In wake of major data breach, cyber security office proposed

By Patric Haerle

WNPA News Service

Reeling from a December breach that allowed hackers to access the personal information of roughly 1.6 million Washington residents, state lawmakers are working with Gov. Jay Inslee to establish a new office to protect state data.

Senate Bill 5432, sponsored by Sen. Reuven Carlyle, D-Seattle, establishes a new Office of Cyber Security (OCS).

The bill is set to move on a fast track through the Legislature this session.

Officials from the Office of the Governor said the request was in response to the December breach of data tied to resident unemployment claims filed in 2020. The data was in the possession of the State Auditor’s Office, which was investigating unemployment fraud. Hackers accessed the data through a company called Accellion, a San Francisco-based company tapped for services by the Auditor’s office.

The unemployment claims included filers’ Social Security numbers and banking information.

“The particular data breach that we just experienced … is absolutely categorically unacceptable, and the people of the state need to know how serious we take this,” Carlyle said. “It is imperative that we implement best practices from a cyber security point of view.”

Lawmakers and members of various state agencies at a hearing for the bill Feb. 9 said they observed an uptick in cyber attacks, possibly because so much state business moved online during the COVID-19 pandemic.

“Cyber attacks are on the rise, both in alarming frequency and level of sophistication,” said Sheri Sawyer, a policy advisor to the governor. “We just really have to look to the last 10 months to get a clear view of the landscape here in Washington State.”

OCS has existed informally under WaTech, the state’s technology agency, but would become statutory and enjoy broader authority should the bill pass.

The proposal requires state agencies to follow security guidelines set forth by the OCS and report cyber security incidents to the office within 24 hours. The office would then investigate attacks and coordinate related communications.

Additionally, by July 2022, the new office would have to develop a catalog of additional digital security services to perform and submit a report to the Governor and the Legislature.
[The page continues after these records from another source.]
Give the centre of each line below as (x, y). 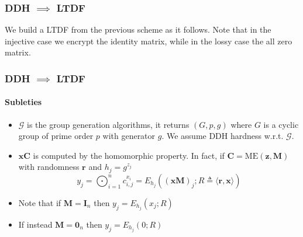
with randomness (49, 167)
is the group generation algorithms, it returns (108, 124)
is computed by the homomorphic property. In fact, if (129, 155)
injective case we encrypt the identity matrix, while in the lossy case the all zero (149, 41)
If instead (35, 224)
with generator (129, 136)
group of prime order (56, 136)
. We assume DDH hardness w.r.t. (223, 136)
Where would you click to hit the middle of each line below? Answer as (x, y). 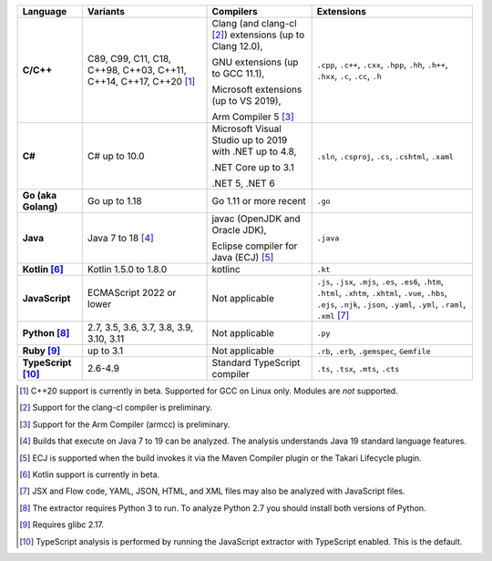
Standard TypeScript (256, 362)
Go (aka (40, 195)
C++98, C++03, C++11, (137, 70)
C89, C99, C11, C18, (129, 59)
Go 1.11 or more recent (259, 201)
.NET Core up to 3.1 (253, 167)
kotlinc (226, 269)
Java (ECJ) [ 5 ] (243, 257)
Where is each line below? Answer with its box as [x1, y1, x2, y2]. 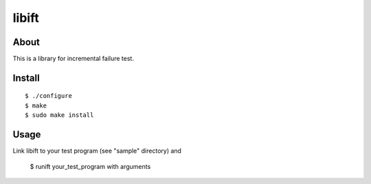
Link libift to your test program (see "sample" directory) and [12, 147, 182, 155]
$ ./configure [25, 92, 72, 100]
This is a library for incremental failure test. [12, 55, 134, 63]
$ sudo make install [25, 111, 94, 119]
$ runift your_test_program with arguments [30, 162, 151, 170]
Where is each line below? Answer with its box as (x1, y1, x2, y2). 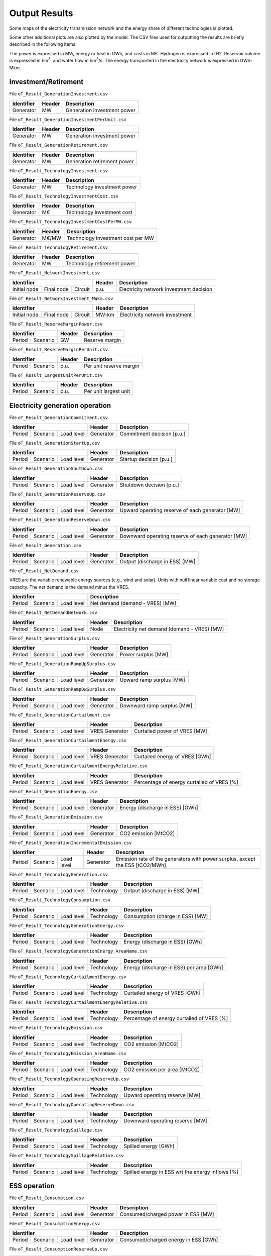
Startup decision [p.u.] (119, 456, 173, 463)
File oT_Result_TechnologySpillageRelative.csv (9, 1153, 124, 1159)
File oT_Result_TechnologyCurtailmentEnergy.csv (9, 974, 126, 980)
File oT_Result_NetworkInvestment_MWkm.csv (9, 295, 113, 301)
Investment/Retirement (9, 78, 84, 86)
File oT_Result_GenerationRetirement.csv (9, 142, 108, 148)
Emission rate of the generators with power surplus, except (115, 856, 256, 863)
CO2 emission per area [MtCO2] (123, 1066, 200, 1073)
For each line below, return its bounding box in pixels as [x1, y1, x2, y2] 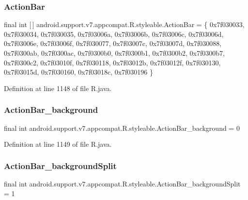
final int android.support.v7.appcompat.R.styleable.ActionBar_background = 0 [4, 123, 240, 133]
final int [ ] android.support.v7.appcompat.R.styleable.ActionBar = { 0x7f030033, [4, 19, 245, 30]
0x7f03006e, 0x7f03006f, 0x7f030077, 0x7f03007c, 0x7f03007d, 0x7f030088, [4, 38, 222, 48]
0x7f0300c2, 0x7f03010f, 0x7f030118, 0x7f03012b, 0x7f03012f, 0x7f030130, [4, 57, 221, 67]
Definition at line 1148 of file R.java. [4, 83, 112, 93]
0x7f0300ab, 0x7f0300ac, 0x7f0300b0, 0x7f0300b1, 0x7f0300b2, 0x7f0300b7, [4, 48, 225, 58]
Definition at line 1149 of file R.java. [4, 139, 112, 149]
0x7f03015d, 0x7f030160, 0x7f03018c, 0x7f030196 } [4, 67, 154, 77]
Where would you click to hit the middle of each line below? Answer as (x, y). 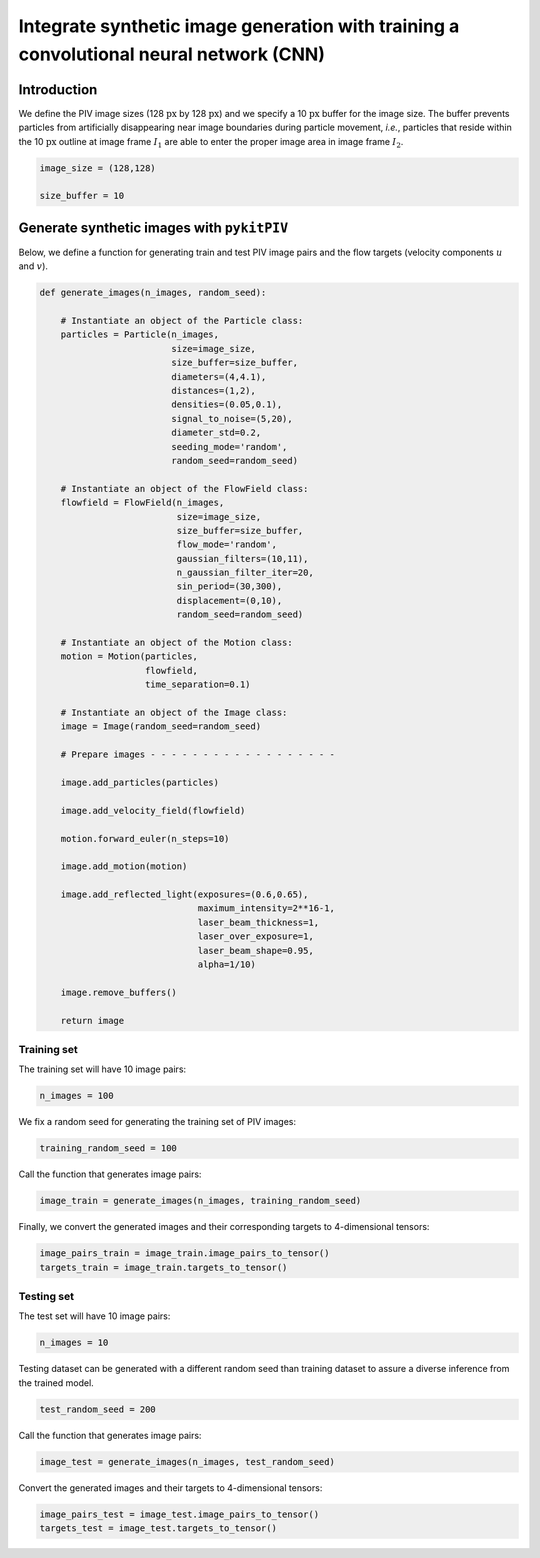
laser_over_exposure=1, (255, 936)
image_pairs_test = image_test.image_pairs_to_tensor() (179, 1514)
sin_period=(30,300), (229, 586)
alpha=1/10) (227, 964)
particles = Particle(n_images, (140, 334)
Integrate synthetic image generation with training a (239, 26)
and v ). (33, 266)
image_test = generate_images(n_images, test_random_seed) (187, 1461)
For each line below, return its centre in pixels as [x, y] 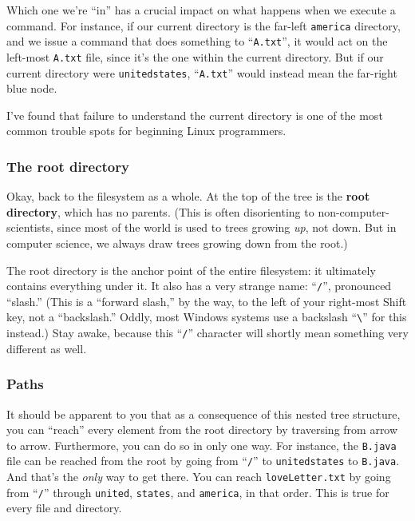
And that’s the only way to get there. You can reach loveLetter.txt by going [199, 477]
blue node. [32, 88]
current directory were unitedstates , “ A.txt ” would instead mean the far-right [202, 72]
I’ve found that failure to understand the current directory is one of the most [195, 115]
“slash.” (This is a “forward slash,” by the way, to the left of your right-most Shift [207, 301]
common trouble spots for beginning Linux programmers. [146, 131]
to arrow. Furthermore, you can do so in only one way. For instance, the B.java [202, 445]
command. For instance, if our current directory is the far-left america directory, [204, 25]
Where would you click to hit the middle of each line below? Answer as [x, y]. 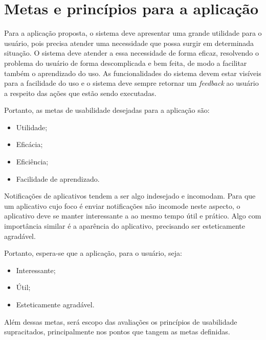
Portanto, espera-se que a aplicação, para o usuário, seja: [93, 253]
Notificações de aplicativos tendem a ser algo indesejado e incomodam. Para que [130, 196]
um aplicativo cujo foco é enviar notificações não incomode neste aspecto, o [122, 205]
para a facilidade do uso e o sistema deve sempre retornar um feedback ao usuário [131, 83]
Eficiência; [32, 162]
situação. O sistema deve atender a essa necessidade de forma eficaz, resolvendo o [132, 53]
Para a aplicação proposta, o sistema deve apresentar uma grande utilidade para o [133, 33]
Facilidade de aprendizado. [58, 178]
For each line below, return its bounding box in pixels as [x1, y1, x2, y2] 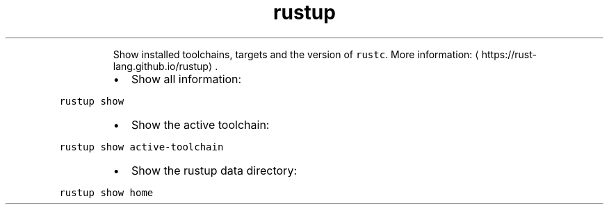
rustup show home [59, 186, 154, 198]
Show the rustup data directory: [131, 163, 297, 177]
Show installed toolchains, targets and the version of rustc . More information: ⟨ [113, 48, 479, 60]
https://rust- [481, 48, 537, 60]
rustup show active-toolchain [59, 141, 224, 152]
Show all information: [131, 71, 242, 86]
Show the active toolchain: [131, 117, 270, 132]
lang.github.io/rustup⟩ [113, 60, 213, 72]
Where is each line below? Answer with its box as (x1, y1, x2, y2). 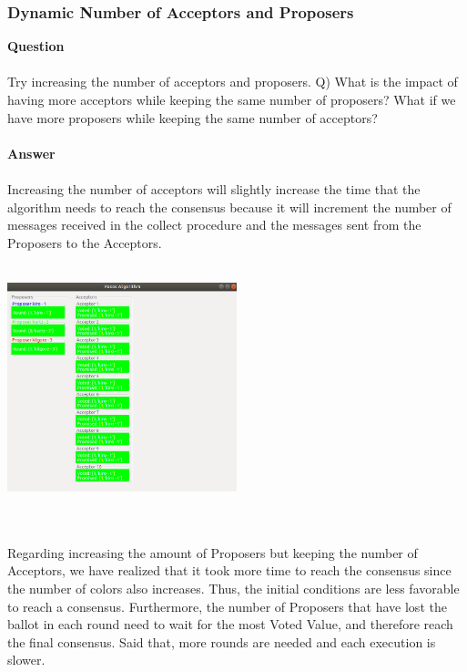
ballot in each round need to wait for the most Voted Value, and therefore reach (7, 615, 453, 634)
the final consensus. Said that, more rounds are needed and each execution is (7, 632, 436, 651)
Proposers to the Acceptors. (7, 233, 162, 252)
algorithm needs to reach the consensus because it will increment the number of (7, 197, 452, 216)
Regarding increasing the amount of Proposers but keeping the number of (7, 543, 418, 562)
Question (7, 36, 65, 56)
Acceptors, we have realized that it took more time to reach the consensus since (7, 561, 452, 580)
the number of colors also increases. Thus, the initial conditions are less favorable (7, 579, 460, 598)
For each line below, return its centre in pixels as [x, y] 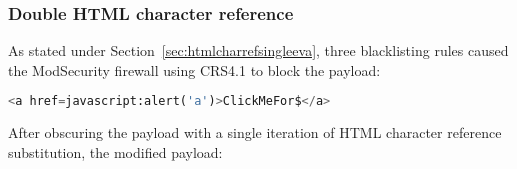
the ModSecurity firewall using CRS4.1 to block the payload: [194, 69]
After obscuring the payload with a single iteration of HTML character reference [255, 132]
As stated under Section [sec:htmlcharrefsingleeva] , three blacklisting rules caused [258, 50]
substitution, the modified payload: [115, 151]
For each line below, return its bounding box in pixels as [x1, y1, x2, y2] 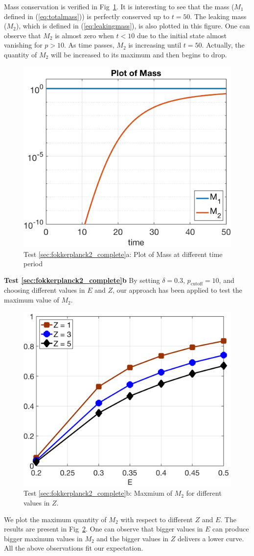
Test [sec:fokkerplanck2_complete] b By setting [4, 275, 160, 285]
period [23, 258, 43, 269]
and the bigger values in [96, 533, 169, 543]
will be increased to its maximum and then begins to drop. [50, 49, 227, 59]
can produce [212, 524, 249, 534]
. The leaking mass [190, 11, 247, 21]
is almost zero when [55, 30, 114, 40]
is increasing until [128, 40, 182, 50]
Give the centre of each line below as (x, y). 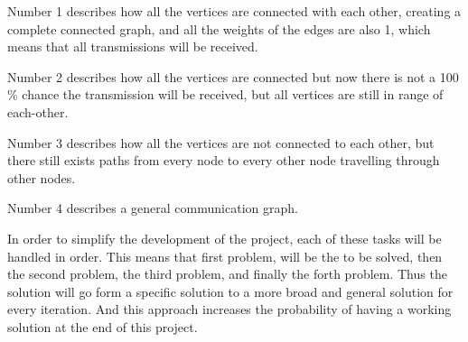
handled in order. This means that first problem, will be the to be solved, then (225, 256)
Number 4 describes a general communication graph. (153, 208)
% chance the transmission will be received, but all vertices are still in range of (225, 94)
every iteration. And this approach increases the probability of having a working (229, 309)
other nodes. (42, 177)
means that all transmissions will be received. (133, 46)
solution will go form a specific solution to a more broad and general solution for (230, 291)
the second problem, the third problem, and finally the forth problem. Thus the (227, 274)
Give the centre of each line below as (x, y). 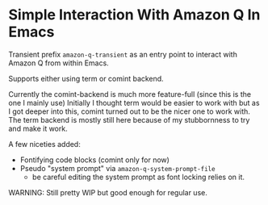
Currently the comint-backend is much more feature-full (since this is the (130, 94)
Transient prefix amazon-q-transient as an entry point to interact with (123, 54)
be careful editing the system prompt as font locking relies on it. (138, 177)
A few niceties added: (44, 144)
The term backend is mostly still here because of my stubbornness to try (129, 119)
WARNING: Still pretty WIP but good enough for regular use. (108, 192)
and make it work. (38, 128)
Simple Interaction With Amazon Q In (134, 15)
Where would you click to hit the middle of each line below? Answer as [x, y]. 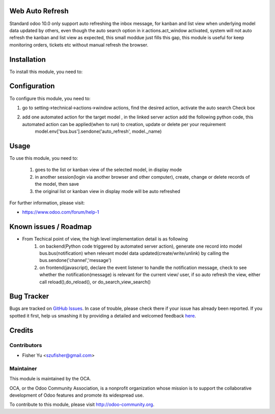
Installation [28, 59]
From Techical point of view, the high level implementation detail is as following [105, 239]
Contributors [26, 345]
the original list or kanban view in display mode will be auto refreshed [107, 191]
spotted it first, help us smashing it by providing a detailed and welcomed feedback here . [103, 315]
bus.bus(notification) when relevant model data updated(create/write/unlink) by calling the [134, 253]
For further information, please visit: [47, 203]
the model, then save [57, 184]
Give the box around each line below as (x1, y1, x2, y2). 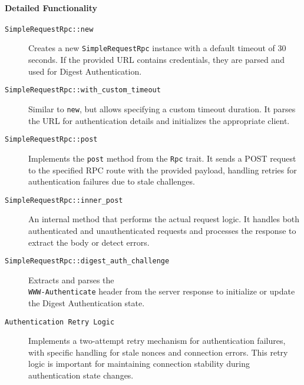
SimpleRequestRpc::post (5, 135, 98, 144)
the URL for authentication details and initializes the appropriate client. (28, 114, 290, 126)
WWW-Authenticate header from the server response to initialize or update (28, 285, 295, 297)
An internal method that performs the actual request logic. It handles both (28, 213, 300, 225)
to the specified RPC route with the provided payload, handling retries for (28, 163, 297, 176)
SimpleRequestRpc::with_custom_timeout (5, 86, 161, 95)
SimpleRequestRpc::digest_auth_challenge (5, 257, 170, 266)
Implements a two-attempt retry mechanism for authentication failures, (28, 334, 286, 347)
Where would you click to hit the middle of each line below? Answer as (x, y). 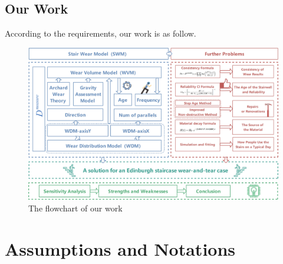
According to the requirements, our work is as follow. (101, 33)
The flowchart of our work (75, 208)
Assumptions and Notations (120, 248)
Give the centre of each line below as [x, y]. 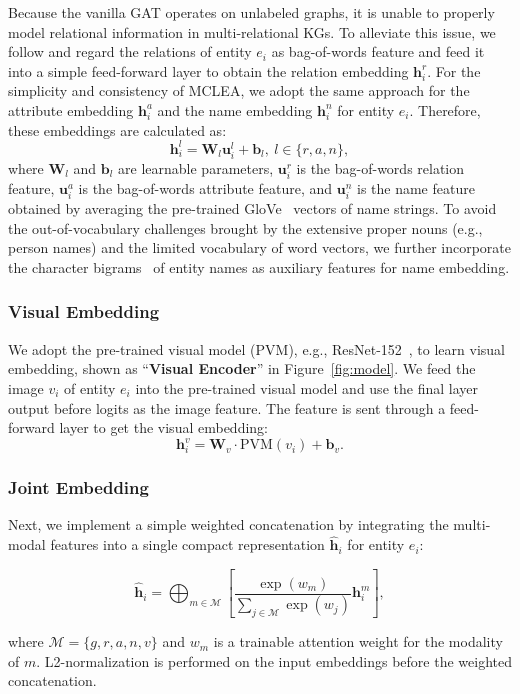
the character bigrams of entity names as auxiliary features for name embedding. [259, 266]
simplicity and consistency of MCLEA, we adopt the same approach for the [239, 90]
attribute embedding [71, 109]
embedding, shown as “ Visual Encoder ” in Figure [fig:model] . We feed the [242, 368]
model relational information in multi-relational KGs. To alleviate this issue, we [252, 31]
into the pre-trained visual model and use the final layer [306, 387]
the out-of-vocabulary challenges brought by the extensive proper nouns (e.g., [245, 227]
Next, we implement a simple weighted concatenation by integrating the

The bill is drawing bipartisan support.

“It’s a troubling trend. I’m not usually one to grow government, but I think in this instance, it’s incumbent upon us to make sure that we can protect this information,” said Sen. Shelly Short, R-Addy, during an executive session on the bill.

“I wasn’t sure how I was going to vote but, given the comments that have been made and just thinking about what the intent of the bill is, I’m supportive.”